## Exercise inputs
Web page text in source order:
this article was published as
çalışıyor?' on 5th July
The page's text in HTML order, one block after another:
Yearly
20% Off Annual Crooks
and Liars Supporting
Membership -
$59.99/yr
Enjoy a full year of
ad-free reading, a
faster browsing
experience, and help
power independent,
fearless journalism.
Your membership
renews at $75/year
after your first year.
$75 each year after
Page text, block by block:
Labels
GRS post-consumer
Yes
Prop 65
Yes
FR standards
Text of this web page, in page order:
---
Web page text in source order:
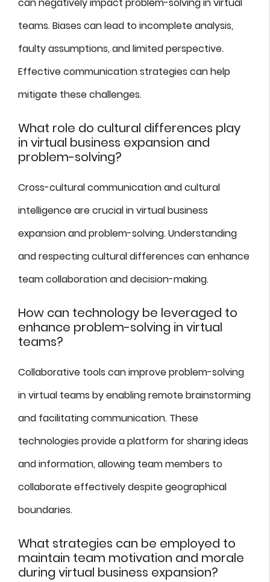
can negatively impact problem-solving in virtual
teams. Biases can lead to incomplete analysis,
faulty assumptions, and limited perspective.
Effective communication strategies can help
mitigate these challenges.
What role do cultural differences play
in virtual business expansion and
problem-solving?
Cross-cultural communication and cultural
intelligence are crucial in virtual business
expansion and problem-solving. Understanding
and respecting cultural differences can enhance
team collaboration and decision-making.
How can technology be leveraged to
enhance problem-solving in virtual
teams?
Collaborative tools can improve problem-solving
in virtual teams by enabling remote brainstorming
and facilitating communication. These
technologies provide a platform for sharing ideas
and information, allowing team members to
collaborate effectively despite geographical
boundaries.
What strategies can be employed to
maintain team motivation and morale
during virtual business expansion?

## Your instructions
Go to the line with "The page's text" in the entries above and repeat every line from there through the line with "Text of this", exactly and with no other text.

## Task output
The page's text in HTML order, one block after another:
Yearly
20% Off Annual Crooks
and Liars Supporting
Membership -
$59.99/yr
Enjoy a full year of
ad-free reading, a
faster browsing
experience, and help
power independent,
fearless journalism.
Your membership
renews at $75/year
after your first year.
$75 each year after
Page text, block by block:
Labels
GRS post-consumer
Yes
Prop 65
Yes
FR standards
Text of this web page, in page order:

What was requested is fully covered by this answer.